As in the beginning of our investigation the hero’s name forced us to speak of the symbolism of Popocatepetl as belonging to the creating part of the human body, so at the end does the Miller drama again give us an opportunity of seeing how the volcano assists in the death of the hero and causes him to disappear by means of an earthquake into the depths of the earth. As the volcano gave birth and name to the hero, so at the end of the day it devours him again.[854] We learn from the last words of the hero that his longed-for beloved, she who alone understands him, is called Ja-ni-wa-ma. We find in this name those lisped syllables familiar to us from the early childhood of the hero, Hiawatha, Wawa, wama, mama. The only one who really understands us is the mother. For verstehen, “to understand” (Old High German firstân), is probably derived from a primitive Germanic prefix fri, identical with περὶ, meaning “roundabout.” The Old High German antfristôn, “to interpret,” is considered as identical with firstân. From that 483results a fundamental significance of the verb verstehen, “to understand,” as “standing round about something.”[855] Comprehendere and κατασυλλαμβάνειν express a similar idea as the German erfassen, “to grasp, to comprehend.” The thing common to these expressions is the surrounding, the enfolding. And there is no doubt that there is nothing in the world which so completely enfolds us as the mother. When the neurotic complains that the world has no understanding, he says indirectly that he misses the mother. Paul Verlaine has expressed this thought most beautifully in his poem, “Mon Rêve Familier”:

My Familiar Dream.

“Often I have that strange and poignant dream

Of some unknown who meets my flame with flame—

Who, with each time, is never quite the same,

Yet never wholly different does she seem.

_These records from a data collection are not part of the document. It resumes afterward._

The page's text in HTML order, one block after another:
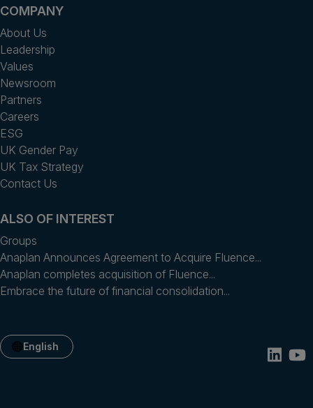
COMPANY
About Us
Leadership
Values
Newsroom
Partners
Careers
ESG
UK Gender Pay
UK Tax Strategy
Contact Us
ALSO OF INTEREST
Groups
Anaplan Announces Agreement to Acquire Fluence...
Anaplan completes acquisition of Fluence...
Embrace the future of financial consolidation...
English
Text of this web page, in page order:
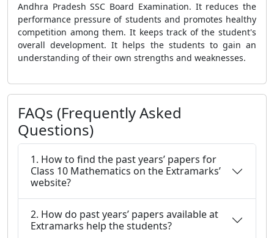
Andhra Pradesh SSC Board Examination. It reduces the
performance pressure of students and promotes healthy
competition among them. It keeps track of the student's
overall development. It helps the students to gain an
understanding of their own strengths and weaknesses.
FAQs (Frequently Asked
Questions)
1. How to find the past years’ papers for
Class 10 Mathematics on the Extramarks’
website?
2. How do past years’ papers available at
Extramarks help the students?
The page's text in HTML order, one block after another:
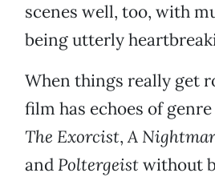
scenes well, too, with
being utterly
When things really get
film has echoes of
The Exorcist,A
and Poltergeistwithout
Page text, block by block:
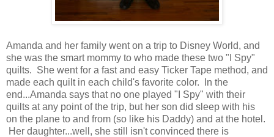
Amanda and her family went on a trip to Disney World, and
she was the smart mommy to who made these two "I Spy"
quilts. She went for a fast and easy Ticker Tape method, and
made each quilt in each child's favorite color. In the
end...Amanda says that no one played "I Spy" with their
quilts at any point of the trip, but her son did sleep with his
on the plane to and from (so like his Daddy) and at the hotel.
Her daughter...well, she still isn't convinced there is
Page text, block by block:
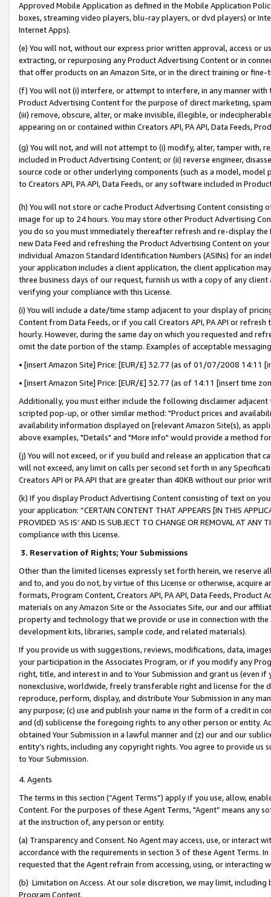
Approved Mobile Application as defined in the Mobile Application
boxes, streaming video players, blu-ray players, or dvd players) or
Internet Apps).
(e) You will not, without our express prior written approval, access or
extracting, or repurposing any Product Advertising Content or in
that offer products on an Amazon Site, or in the direct training or
(f) You will not (i) interfere, or attempt to interfere, in any manner
Product Advertising Content for the purpose of direct marketing,
(iii) remove, obscure, alter, or make invisible, illegible, or
appearing on or contained within Creators API, PA API, Data Feeds,
(g) You will not, and will not attempt to (i) modify, alter, tamper with,
included in Product Advertising Content; or (ii) reverse engineer,
source code or other underlying components (such as a model,
to Creators API, PA API, Data Feeds, or any software included in
(h) You will not store or cache Product Advertising Content
image for up to 24 hours. You may store other Product Advertising
you do so you must immediately thereafter refresh and re-display the
new Data Feed and refreshing the Product Advertising Content on
individual Amazon Standard Identification Numbers (ASINs) for an
your application includes a client application, the client application
three business days of our request, furnish us with a copy of any
verifying your compliance with this License.
(i) You will include a date/time stamp adjacent to your display of
Content from Data Feeds, or if you call Creators API, PA API or
hourly. However, during the same day on which you requested and
omit the date portion of the stamp. Examples of acceptable
• [insert Amazon Site] Price: [EUR/£] 32.77 (as of 01/07/2008 14:11
• [insert Amazon Site] Price: [EUR/£] 32.77 (as of 14:11 [insert time
Additionally, you must either include the following disclaimer
scripted pop-up, or other similar method: "Product prices and
availability information displayed on [relevant Amazon Site(s), as
above examples, "Details" and "More info" would provide a method
(j) You will not exceed, or if you build and release an application that
will not exceed, any limit on calls per second set forth in any
Creators API or PA API that are greater than 40KB without our prior
(k) If you display Product Advertising Content consisting of text on
your application: “CERTAIN CONTENT THAT APPEARS [IN THIS
PROVIDED ‘AS IS’ AND IS SUBJECT TO CHANGE OR REMOVAL AT
compliance with this License.
3. Reservation of Rights; Your Submissions
Other than the limited licenses expressly set forth herein, we
and to, and you do not, by virtue of this License or otherwise, acquire
formats, Program Content, Creators API, PA API, Data Feeds,
materials on any Amazon Site or the Associates Site, our and our
property and technology that we provide or use in connection with
development kits, libraries, sample code, and related materials).
If you provide us with suggestions, reviews, modifications, data,
your participation in the Associates Program, or if you modify any
right, title, and interest in and to Your Submission and grant us (even
nonexclusive, worldwide, freely transferable right and license for
reproduce, perform, display, and distribute Your Submission in any
any purpose; (c) use and publish your name in the form of a credit in
and (d) sublicense the foregoing rights to any other person or entity.
obtained Your Submission in a lawful manner and (z) our and our
entity’s rights, including any copyright rights. You agree to provide us
to Your Submission.
4. Agents
The terms in this section (“Agent Terms”) apply if you use, allow,
Content. For the purposes of these Agent Terms, "Agent” means
at the instruction of, any person or entity.
(a) Transparency and Consent. No Agent may access, use, or
accordance with the requirements in section 3 of these Agent Terms.
requested that the Agent refrain from accessing, using, or interacting
(b) Limitation on Access. At our sole discretion, we may limit,
Program Content.
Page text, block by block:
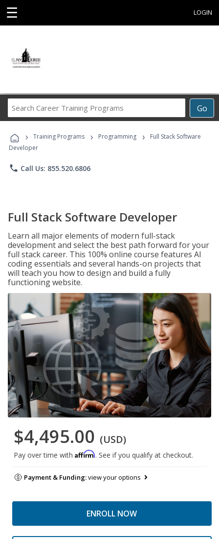
☰ LOGIN
Go
Career
Programs
› Training Programs › Programming ›
Full Stack Software
Developer
phone Call Us: 855.520.6806
Full Stack Software Developer
Learn all major elements of modern full-stack
development and select the best path forward for your
full stack career. This 100% online course features AI
coding essentials and several hands-on projects that
will teach you how to design and build a fully
functioning website.
$4,495.00 (USD)
Pay over time with Affirm. See if you qualify at checkout.
Payment & Funding:view your options
ENROLL NOW
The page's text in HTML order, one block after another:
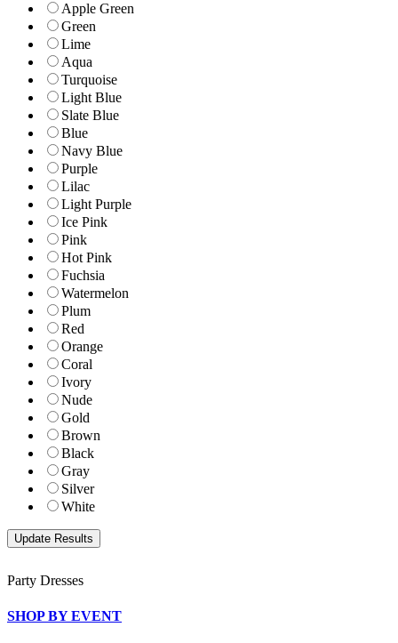
Apple Green
Green
Lime
Aqua
Turquoise
Light Blue
Slate Blue
Blue
Navy Blue
Purple
Lilac
Light Purple
Ice Pink
Pink
Hot Pink
Fuchsia
Watermelon
Plum
Red
Orange
Coral
Ivory
Nude
Gold
Brown
Black
Gray
Silver
White
Party Dresses
SHOP BY EVENT
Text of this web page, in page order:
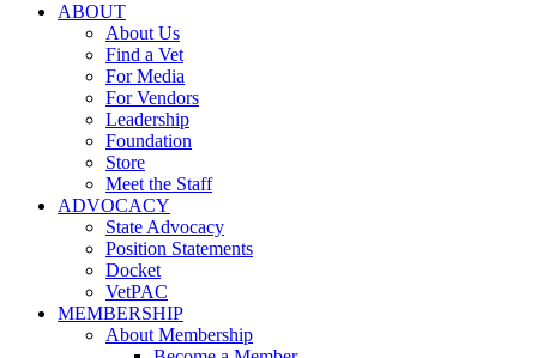
ABOUT
About Us
Find a Vet
For Media
For Vendors
Leadership
Foundation
Store
Meet the Staff
ADVOCACY
State Advocacy
Position Statements
Docket
VetPAC
MEMBERSHIP
About Membership
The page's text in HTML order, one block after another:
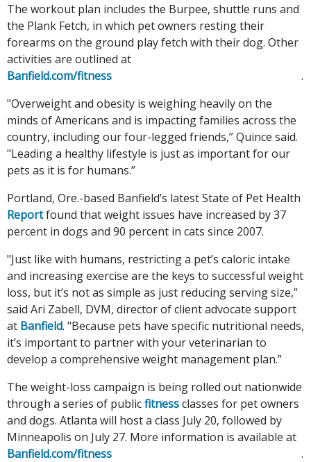
The workout plan includes the Burpee, shuttle runs and
the Plank Fetch, in which pet owners resting their
forearms on the ground play fetch with their dog. Other
activities are outlined at
Banfield.com/fitness
.
"Overweight and obesity is weighing heavily on the
minds of Americans and is impacting families across the
country, including our four-legged friends,” Quince said.
"Leading a healthy lifestyle is just as important for our
pets as it is for humans.”
Portland, Ore.-based Banfield’s latest State of Pet Health
Reportfound that weight issues have increased by 37
percent in dogs and 90 percent in cats since 2007.
"Just like with humans, restricting a pet’s caloric intake
and increasing exercise are the keys to successful weight
loss, but it’s not as simple as just reducing serving size,”
said Ari Zabell, DVM, director of client advocate support
at Banfield. "Because pets have specific nutritional needs,
it’s important to partner with your veterinarian to
develop a comprehensive weight management plan.”
The weight-loss campaign is being rolled out nationwide
through a series of publicfitnessclasses for pet owners
and dogs. Atlanta will host a class July 20, followed by
Minneapolis on July 27. More information is available at
Banfield.com/fitness
.
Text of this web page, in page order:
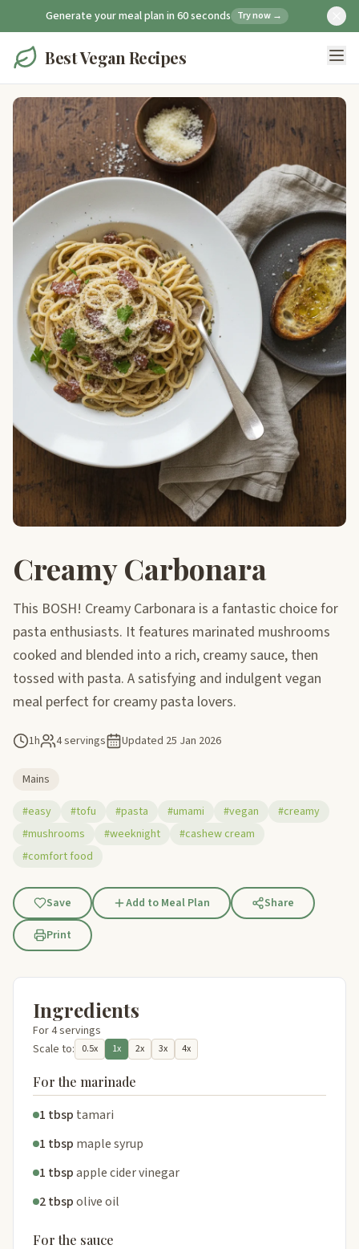
Generate your meal plan in 60 seconds Try now →
Best Vegan Recipes
Creamy Carbonara
This BOSH! Creamy Carbonara is a fantastic choice for
pasta enthusiasts. It features marinated mushrooms
cooked and blended into a rich, creamy sauce, then
tossed with pasta. A satisfying and indulgent vegan
meal perfect for creamy pasta lovers.
1h 4 servings Updated 25 Jan 2026
Mains
#easy
#tofu #pasta #umami #vegan
#creamy
#mushrooms
#weeknight
#cashew cream
#comfort food
Save Add to Meal Plan
Share
Print
Ingredients
For 4 servings
Scale to:
0.5x 1x 2x 3x 4x
For the marinade
1 tbsp tamari
1 tbsp maple syrup
1 tbspapple cider vinegar
2 tbspolive oil
For the sauce
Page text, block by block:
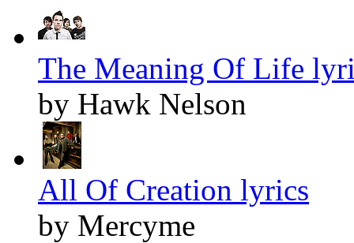
The Meaning Of Life
by Hawk Nelson
All Of Creation lyrics
by Mercyme
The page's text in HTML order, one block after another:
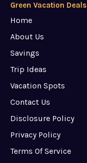
Green Vacation Deals
Home
About Us
Savings
Trip Ideas
Vacation Spots
Contact Us
Disclosure Policy
Privacy Policy
Terms Of Service
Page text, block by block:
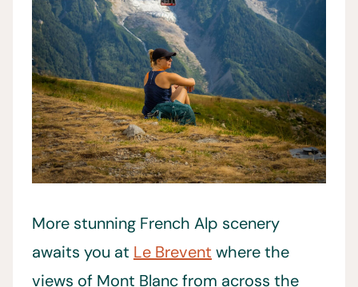
More stunning French Alp scenery
awaits you at Le Brevent where the
views of Mont Blanc from across the
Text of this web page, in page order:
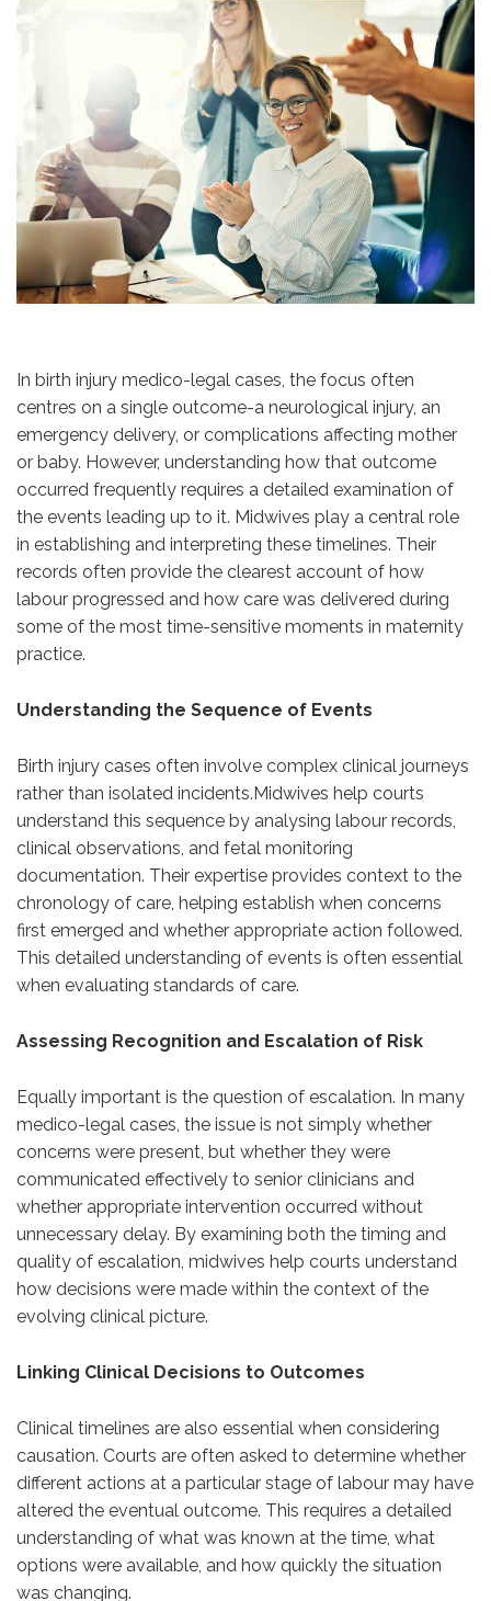
In birth injury medico-legal cases, the focus often
centres on a single outcome-a neurological injury, an
emergency delivery, or complications affecting mother
or baby. However, understanding how that outcome
occurred frequently requires a detailed examination of
the events leading up to it. Midwives play a central role
in establishing and interpreting these timelines. Their
records often provide the clearest account of how
labour progressed and how care was delivered during
some of the most time-sensitive moments in maternity
practice.
Understanding the Sequence of Events
Birth injury cases often involve complex clinical journeys
rather than isolated incidents.Midwives help courts
understand this sequence by analysing labour records,
clinical observations, and fetal monitoring
documentation. Their expertise provides context to the
chronology of care, helping establish when concerns
first emerged and whether appropriate action followed.
This detailed understanding of events is often essential
when evaluating standards of care.
Assessing Recognition and Escalation of Risk
Equally important is the question of escalation. In many
medico-legal cases, the issue is not simply whether
concerns were present, but whether they were
communicated effectively to senior clinicians and
whether appropriate intervention occurred without
unnecessary delay. By examining both the timing and
quality of escalation, midwives help courts understand
how decisions were made within the context of the
evolving clinical picture.
Linking Clinical Decisions to Outcomes
Clinical timelines are also essential when considering
causation. Courts are often asked to determine whether
different actions at a particular stage of labour may have
altered the eventual outcome. This requires a detailed
understanding of what was known at the time, what
options were available, and how quickly the situation
was changing.
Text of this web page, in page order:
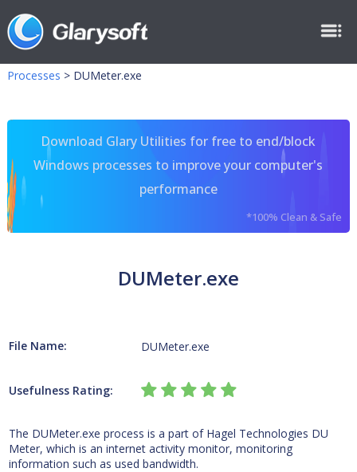
Processes > DUMeter.exe
Download Glary Utilities for free to end/block
Windows processes to improve your computer's
performance
*100% Clean & Safe
DUMeter.exe
File Name: DUMeter.exe
Usefulness Rating:
The DUMeter.exe process is a part of Hagel Technologies DU
Meter, which is an internet activity monitor, monitoring
information such as used bandwidth.
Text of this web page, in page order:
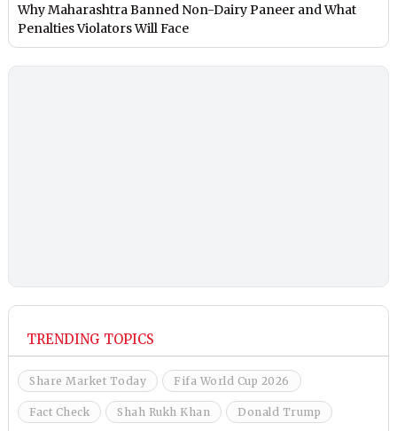
Why Maharashtra Banned Non-Dairy Paneer and What
Penalties Violators Will Face
TRENDING TOPICS
Share Market Today Fifa World Cup 2026
Fact Check Shah Rukh Khan Donald Trump
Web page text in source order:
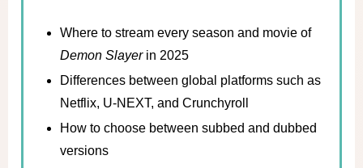
Where to stream every season and movie of
Demon Slayerin 2025
Differences between global platforms such as
Netflix, U-NEXT, and Crunchyroll
How to choose between subbed and dubbed
versions
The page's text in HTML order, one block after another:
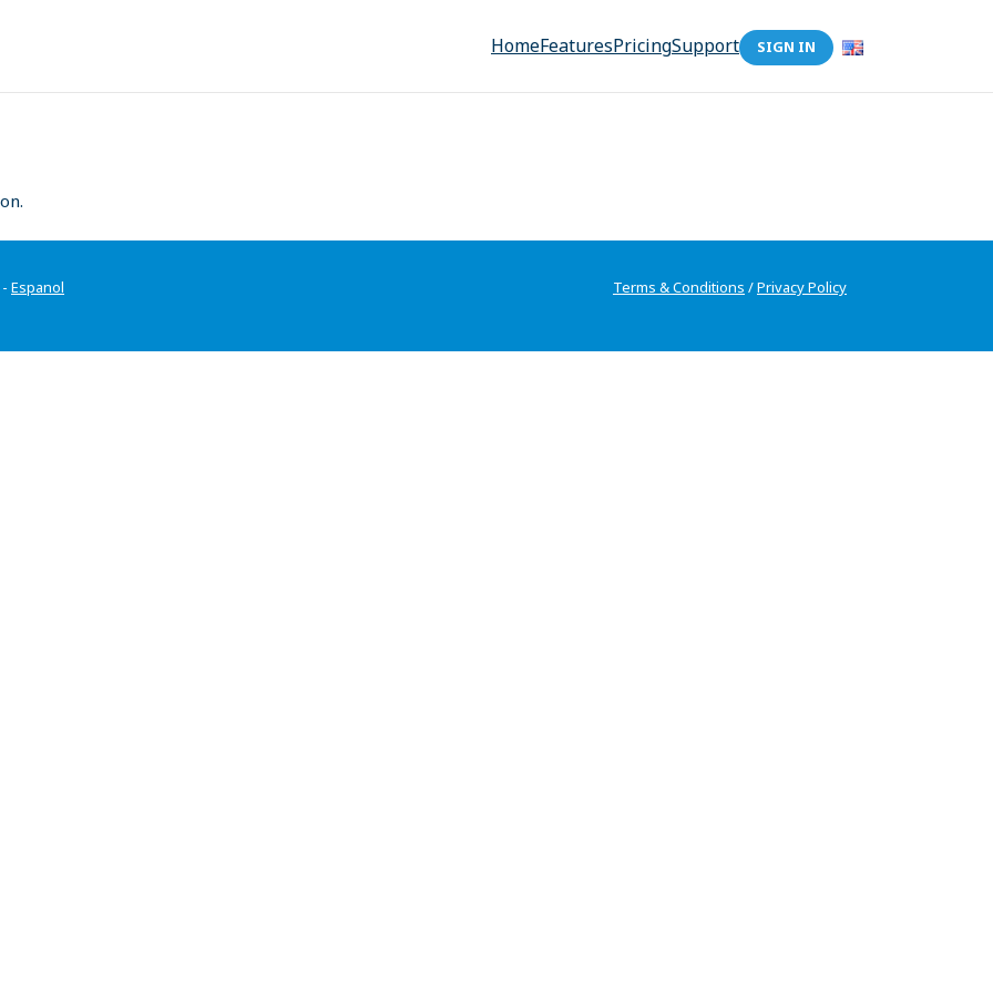
HomeFeaturesPricingSupport SIGN IN
- Espanol Terms & Conditions /Privacy Policy
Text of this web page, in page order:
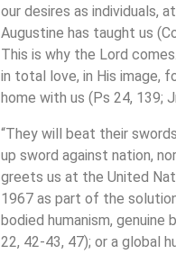
our desires as individuals,
Augustine has taught us
This is why the Lord
in total love, in His image,
home with us (Ps 24, 139;
“They will beat their
up sword against nation,
greets us at the United
1967 as part of the
bodied humanism,
22, 42-43, 47); or a global
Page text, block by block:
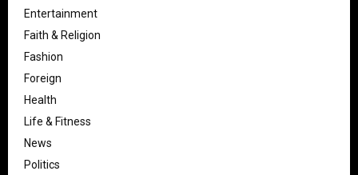
Entertainment
Faith & Religion
Fashion
Foreign
Health
Life & Fitness
News
Politics
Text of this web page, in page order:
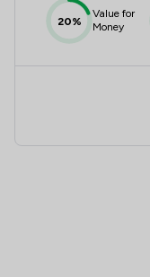
20%
Value for
Money
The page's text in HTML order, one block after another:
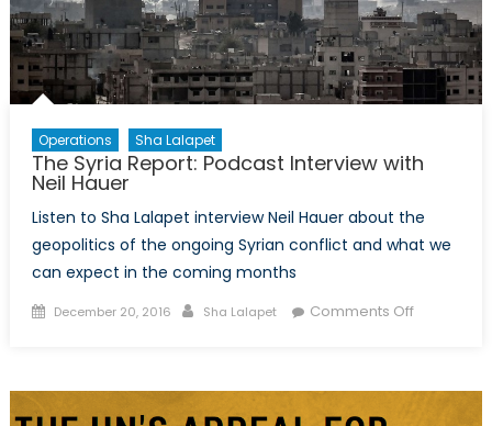
Solutions
Falter
Operations Sha Lalapet
The Syria Report: Podcast Interview with
Neil Hauer
Listen to Sha Lalapet interview Neil Hauer about the
geopolitics of the ongoing Syrian conflict and what we
can expect in the coming months
Posted
December 20, 2016 Author
Sha Lalapet Comments Offon
Podcast
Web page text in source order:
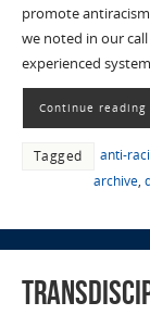
promote
we noted in our
experienced
Continue reading
Tagged anti-
archive,
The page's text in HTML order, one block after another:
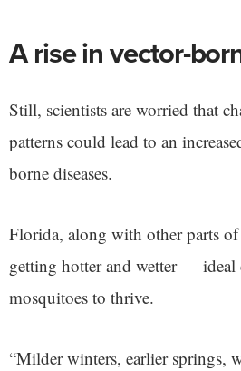
A rise in vector-
Still, scientists are worried that
patterns could lead to an
borne diseases.
Florida, along with other parts of
getting hotter and wetter —
mosquitoes to thrive.
“Milder winters, earlier springs,
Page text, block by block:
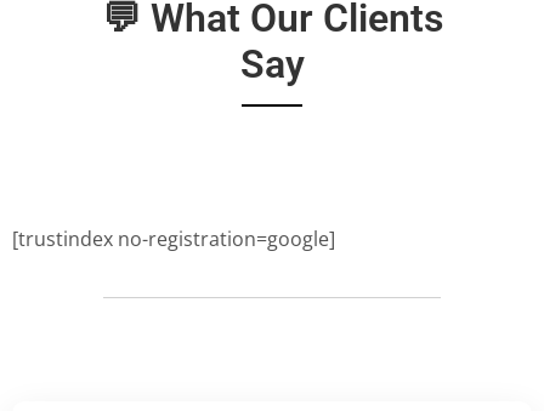
💬 What Our Clients
Say
[trustindex no-registration=google]
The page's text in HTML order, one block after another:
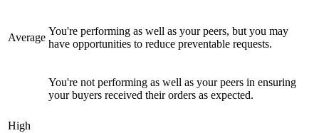
Average
You're performing as well as your peers, but you may
have opportunities to reduce preventable requests.
High
You're not performing as well as your peers in ensuring
your buyers received their orders as expected.

She understands me! Every fitful gleam

Troubling my heart, she reads aright somehow:

Even the sweat upon my pallid brow

She soothes with tears, a cool and freshening stream.

“If she is dark or fair? I do not know—

Her name? Only that it is sweet and low,

Like those of loved ones who have long since died.

Her look is like a statue’s, kind and clear;

And her calm voice, distant and dignified,

Like those hushed voices that I loved to hear.”